DEA's massive herbicide spray program for cannabis eradication
Fri, 5 Jun 1998 09:57:50 EDT
>From: Jay Feldman <email@example.com>
>Please circulate this widely.
>We did get an extension through the end of June on the comment period for
>the herbicide draft environmental impact statement for cannabis eradication
>on federal, non-federal and Indian lands. While we do not have anything in
>writing, the word from congressional offices that have helped us on this is
>that DEA will incorporate all comments received through the end of June into
>the hearing record and, therefore, address them in the final EIS. Offices
>that have been involved heavily are Rep. David Skaggs (D-CO), who sits on
>DEA Appropriations subcommittee, and Rep. Peter DeFazio (D-OR) who has a
>longstanding concern with pesticide use and is a fan of NCAP. Thank's NCAP.
>Rep. Henry Waxman's (D-CA) office worked with us and is looking into things
>and we are talking with Senator Patrick Leahy's office. Folks in California
>(Joannie Clayburgh with Californians for Pesticide Reform) have gotten
>Senator Barbara Boxer's office involved. And, Nancy McFadden in Tennesee has
>been kicking up a lot of dust in her neck of the woods. Terry Shistar has
>been feeding all this to the Sierra Club.
>Now, we need to get comments in on the EIS, and push for the use of
>alternatives to herbicides in the DEA's program. The EIS is available on
>line at http://www.usdoj/dea/programs/cannibis/pubmeet/fednoti.htm. (Please
>note that cannibis is the spelling that they use for cannibis on the web
>address. Must be some sort of secret code). If you contact USDA, Jack
>Edmundson (301-734-8274) or Vicky Wickheiser (301-734-4844) and they will
>send you a copy of the DSEIS.
>Thanks for your work on this. Please let us know what you are able to do on
>this. More later.
>May 29, 1998
>Environmental Protection Officer
>4700 River Road
>Riverdale, MD 20737-1228
>Re: Draft Supplement to the Environmental Impact Statements for Cannabis
>Dear Mr. Edmundson:
> The Drug Enforcement Administration's (DEA) proposed massive herbicide
>spray program across the United States for eradication of cannabis raises
>serious questions regarding widespread public and environmental exposure
>that would take place and therefore requires greater public involvement than
>has so far been received by DEA during the 45-day comment period.

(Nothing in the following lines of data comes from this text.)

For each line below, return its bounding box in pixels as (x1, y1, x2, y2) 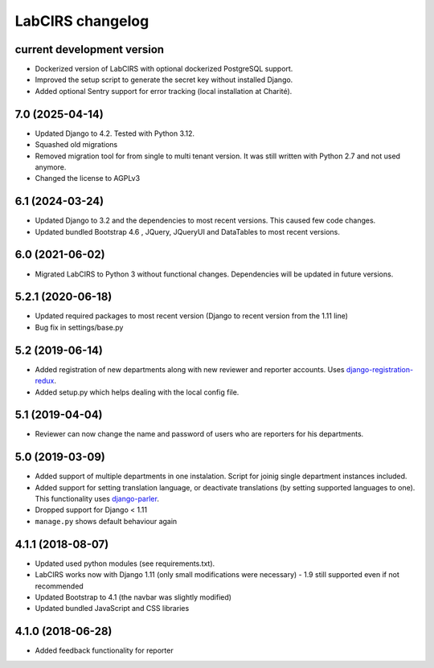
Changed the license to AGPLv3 (35, 174, 141, 183)
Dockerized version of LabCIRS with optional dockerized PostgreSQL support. (35, 64, 293, 74)
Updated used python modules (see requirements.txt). (35, 559, 215, 568)
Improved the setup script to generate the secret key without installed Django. (35, 75, 293, 84)
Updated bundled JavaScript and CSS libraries (35, 604, 190, 613)
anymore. (35, 162, 67, 172)
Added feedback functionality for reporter (35, 645, 174, 655)
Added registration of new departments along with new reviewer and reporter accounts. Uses (35, 364, 345, 374)

We
>respectfully request that the DEA extend the public comment period by 45
> It is not our intent to stop state and federal manual clearance efforts of
>cultivated cannabis. However, in light of new legislation and environmental
>concerns associated with pesticide, including herbicide, use, we believe
>that the Draft Supplement to the Environmental Impact Statements for
>Cannabis Eradication in the Contiguous United States and Hawaii (DSEIS)
>requires more public input than has received during the short comment period.

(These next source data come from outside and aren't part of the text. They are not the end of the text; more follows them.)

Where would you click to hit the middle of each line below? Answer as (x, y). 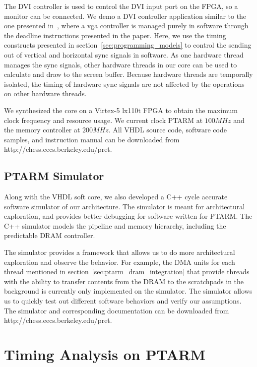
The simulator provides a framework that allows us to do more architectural (120, 252)
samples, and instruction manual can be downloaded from (92, 139)
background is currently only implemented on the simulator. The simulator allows (128, 291)
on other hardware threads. (45, 93)
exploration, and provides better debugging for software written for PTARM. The (128, 216)
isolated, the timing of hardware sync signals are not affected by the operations (124, 84)
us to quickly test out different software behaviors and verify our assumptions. (123, 301)
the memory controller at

>The 45-day comment should be extended to 90 days and public outreach improved
> The established 45-day comment period is too short, especially since the
>program, as proposed, affects every state, federal, non-federal and Indian
>lands. It is unusual, given the controversy associated with this approach
>to eradication in the past, that the public comment period would be less
>than 90 days. Although staff at USDA/APHIS and DEA have been helpful in
>answering questions, the DSEIS notification and distribution procedure
>utilized by the
>May 29, 1998
>government has had the effect of generating limited public involvement to
>date. According to the DEA, Notice of Public Meetings, the 45-day comment
>period began with the U.S. Environmental Protection Agency's formal Notice
>of Availability. Copies of the DSEIS were sent to all respondents to a
>Federal Register Notice of Intent that the DEA says was published on August
>13, 1996, those who returned a mailing list query from USDA and those who
>called and requested the document. As a result of this process, it appears
>that the National Coalition Against the Misuse of Pesticides (NCAMP) as well
>as other groups were dropped from the USDA mailing list to the receive the
>DSEIS. This is despite NCAMP's active involvement in this issue going back
>to 1983, including as a plaintiff in litigation on this matter with the
>Sierra Club and Friends of the Earth (Sierra Club, National Coalition
>Against the Misuse of Pesticides, Friends of the Earth v. DEA) when the DEA
>was using paraquat as the herbicide of choice in its eradication efforts.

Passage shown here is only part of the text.